> _Aim of the task_
Write the lines out again, from the top of the material to the line containing "2.3 Practical Operation in Devices", pictures excluded.

___ Data

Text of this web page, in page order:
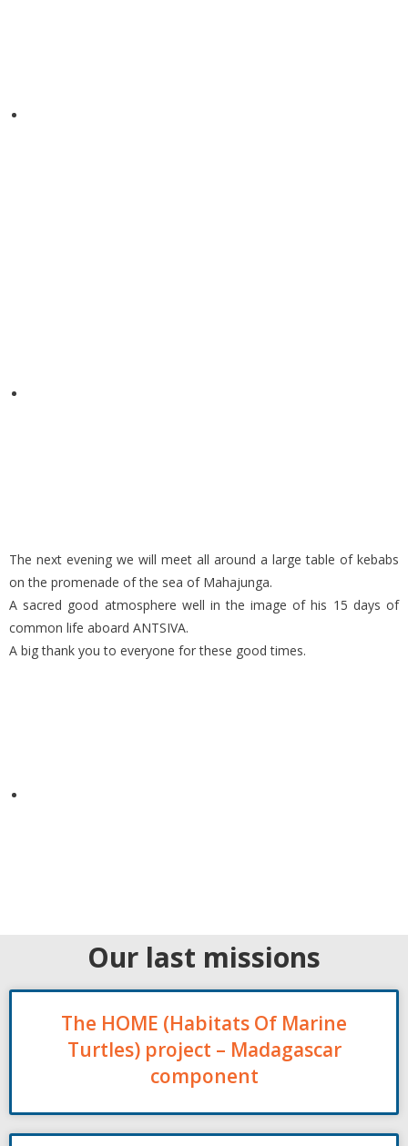
The next evening we will meet all around a large table of kebabs
on the promenade of the sea of Mahajunga.
A sacred good atmosphere well in the image of his 15 days of
common life aboard ANTSIVA.
A big thank you to everyone for these good times.
Our last missions
The HOME (Habitats Of Marine
Turtles) project – Madagascar
component
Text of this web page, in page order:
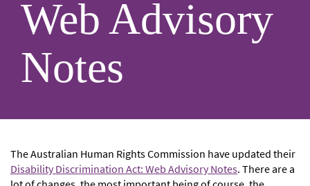
Web Advisory
Notes
The Australian Human Rights Commission have updated their
Disability Discrimination Act: Web Advisory Notes. There are a
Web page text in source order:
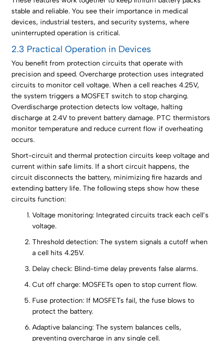
stable and reliable. You see their importance in medical
devices, industrial testers, and security systems, where
uninterrupted operation is critical.
2.3 Practical Operation in Devices
You benefit from protection circuits that operate with
precision and speed. Overcharge protection uses integrated
circuits to monitor cell voltage. When a cell reaches 4.25V,
the system triggers a MOSFET switch to stop charging.
Overdischarge protection detects low voltage, halting
discharge at 2.4V to prevent battery damage. PTC thermistors
monitor temperature and reduce current flow if overheating
occurs.
Short-circuit and thermal protection circuits keep voltage and
current within safe limits. If a short circuit happens, the
circuit disconnects the battery, minimizing fire hazards and
extending battery life. The following steps show how these
circuits function:
Voltage monitoring: Integrated circuits track each cell’s
voltage.
Threshold detection: The system signals a cutoff when
a cell hits 4.25V.
Delay check: Blind-time delay prevents false alarms.
Cut off charge: MOSFETs open to stop current flow.
Fuse protection: If MOSFETs fail, the fuse blows to
protect the battery.
Adaptive balancing: The system balances cells,
preventing overcharge in any single cell.
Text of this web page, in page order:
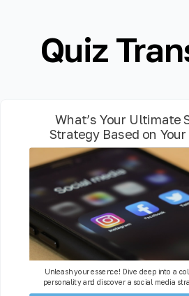
Quiz
What’s Your Ultimate
Strategy Based on
Unleash your essence! Dive deep into a
personality and discover a social media
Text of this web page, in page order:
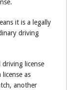
it is a legally
driving
license
as
another

______

> _Response area_
Text of this web page, in page order:
The next evening we will meet all around a large table of kebabs
on the promenade of the sea of Mahajunga.
A sacred good atmosphere well in the image of his 15 days of
common life aboard ANTSIVA.
A big thank you to everyone for these good times.
Our last missions
The HOME (Habitats Of Marine
Turtles) project – Madagascar
component
Text of this web page, in page order:
Web Advisory
Notes
The Australian Human Rights Commission have updated their
Disability Discrimination Act: Web Advisory Notes. There are a
Web page text in source order:
stable and reliable. You see their importance in medical
devices, industrial testers, and security systems, where
uninterrupted operation is critical.
2.3 Practical Operation in Devices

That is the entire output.